[Task brief]:
Provide an exact copy of the data, excluding the images.

[Records shown]:
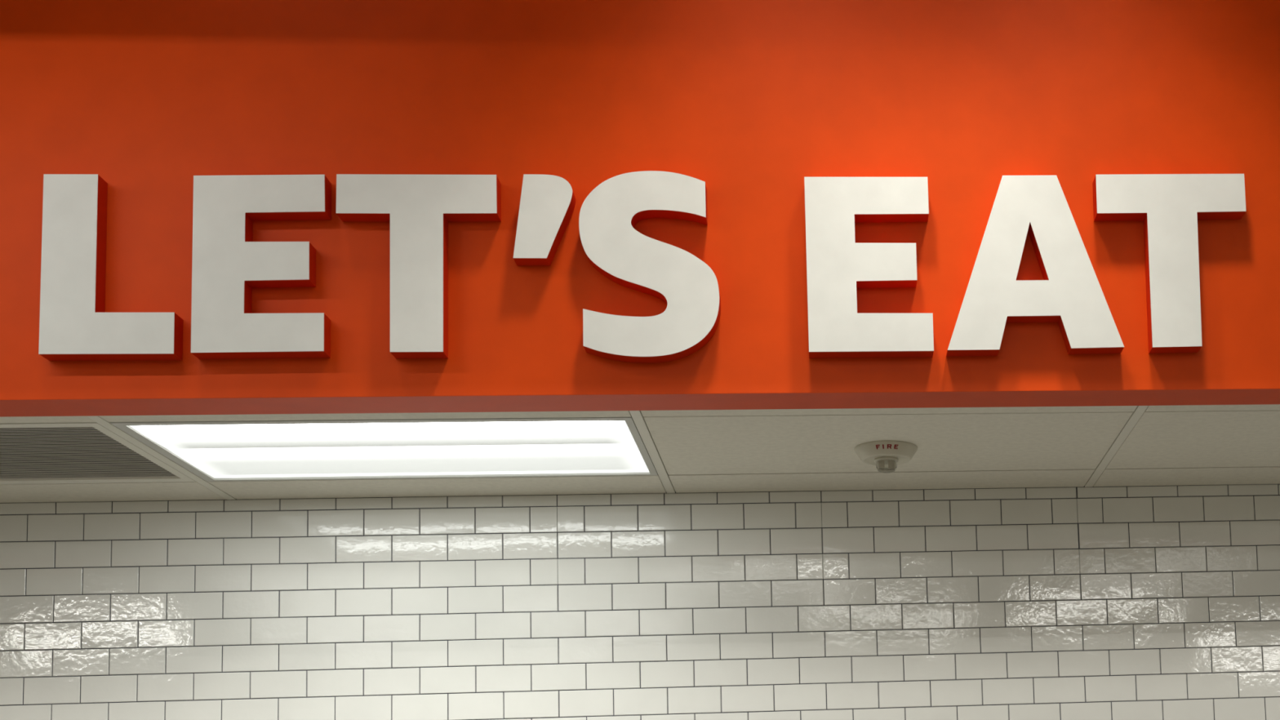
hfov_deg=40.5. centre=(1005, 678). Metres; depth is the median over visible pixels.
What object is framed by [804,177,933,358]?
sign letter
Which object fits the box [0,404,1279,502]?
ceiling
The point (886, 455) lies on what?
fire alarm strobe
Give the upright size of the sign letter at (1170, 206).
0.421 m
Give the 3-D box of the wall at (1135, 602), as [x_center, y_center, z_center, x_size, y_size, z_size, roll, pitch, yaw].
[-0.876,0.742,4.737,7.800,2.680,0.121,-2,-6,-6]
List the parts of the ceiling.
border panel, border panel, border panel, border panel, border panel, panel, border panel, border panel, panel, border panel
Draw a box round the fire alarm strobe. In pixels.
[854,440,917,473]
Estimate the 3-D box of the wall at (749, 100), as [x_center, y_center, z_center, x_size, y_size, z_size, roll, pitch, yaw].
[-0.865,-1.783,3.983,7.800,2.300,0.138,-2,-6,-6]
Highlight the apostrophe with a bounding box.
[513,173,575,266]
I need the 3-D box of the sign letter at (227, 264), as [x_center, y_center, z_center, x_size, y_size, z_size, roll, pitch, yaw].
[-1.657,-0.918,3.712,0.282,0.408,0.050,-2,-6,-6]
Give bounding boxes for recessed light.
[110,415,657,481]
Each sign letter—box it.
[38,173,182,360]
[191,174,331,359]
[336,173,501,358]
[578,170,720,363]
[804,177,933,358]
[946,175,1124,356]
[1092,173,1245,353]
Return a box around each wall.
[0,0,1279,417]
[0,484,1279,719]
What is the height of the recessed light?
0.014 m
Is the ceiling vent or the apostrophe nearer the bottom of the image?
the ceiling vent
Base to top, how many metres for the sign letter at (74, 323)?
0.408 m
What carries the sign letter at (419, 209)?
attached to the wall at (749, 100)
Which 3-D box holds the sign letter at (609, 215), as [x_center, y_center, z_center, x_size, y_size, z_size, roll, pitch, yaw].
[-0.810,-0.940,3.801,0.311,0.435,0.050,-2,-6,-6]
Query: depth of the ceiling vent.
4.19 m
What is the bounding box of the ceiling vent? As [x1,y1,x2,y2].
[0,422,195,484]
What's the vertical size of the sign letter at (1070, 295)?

[Written response]:
hfov_deg=40.5. centre=(1005, 678). Metres; depth is the median over visible pixels.
What object is framed by [804,177,933,358]?
sign letter
Which object fits the box [0,404,1279,502]?
ceiling
The point (886, 455) lies on what?
fire alarm strobe
Give the upright size of the sign letter at (1170, 206).
0.421 m
Give the 3-D box of the wall at (1135, 602), as [x_center, y_center, z_center, x_size, y_size, z_size, roll, pitch, yaw].
[-0.876,0.742,4.737,7.800,2.680,0.121,-2,-6,-6]
List the parts of the ceiling.
border panel, border panel, border panel, border panel, border panel, panel, border panel, border panel, panel, border panel
Draw a box round the fire alarm strobe. In pixels.
[854,440,917,473]
Estimate the 3-D box of the wall at (749, 100), as [x_center, y_center, z_center, x_size, y_size, z_size, roll, pitch, yaw].
[-0.865,-1.783,3.983,7.800,2.300,0.138,-2,-6,-6]
Highlight the apostrophe with a bounding box.
[513,173,575,266]
I need the 3-D box of the sign letter at (227, 264), as [x_center, y_center, z_center, x_size, y_size, z_size, roll, pitch, yaw].
[-1.657,-0.918,3.712,0.282,0.408,0.050,-2,-6,-6]
Give bounding boxes for recessed light.
[110,415,657,481]
Each sign letter—box it.
[38,173,182,360]
[191,174,331,359]
[336,173,501,358]
[578,170,720,363]
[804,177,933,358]
[946,175,1124,356]
[1092,173,1245,353]
Return a box around each wall.
[0,0,1279,417]
[0,484,1279,719]
What is the height of the recessed light?
0.014 m
Is the ceiling vent or the apostrophe nearer the bottom of the image?
the ceiling vent
Base to top, how many metres for the sign letter at (74, 323)?
0.408 m
What carries the sign letter at (419, 209)?
attached to the wall at (749, 100)
Which 3-D box holds the sign letter at (609, 215), as [x_center, y_center, z_center, x_size, y_size, z_size, roll, pitch, yaw].
[-0.810,-0.940,3.801,0.311,0.435,0.050,-2,-6,-6]
Query: depth of the ceiling vent.
4.19 m
What is the bounding box of the ceiling vent? As [x1,y1,x2,y2].
[0,422,195,484]
What's the vertical size of the sign letter at (1070, 295)?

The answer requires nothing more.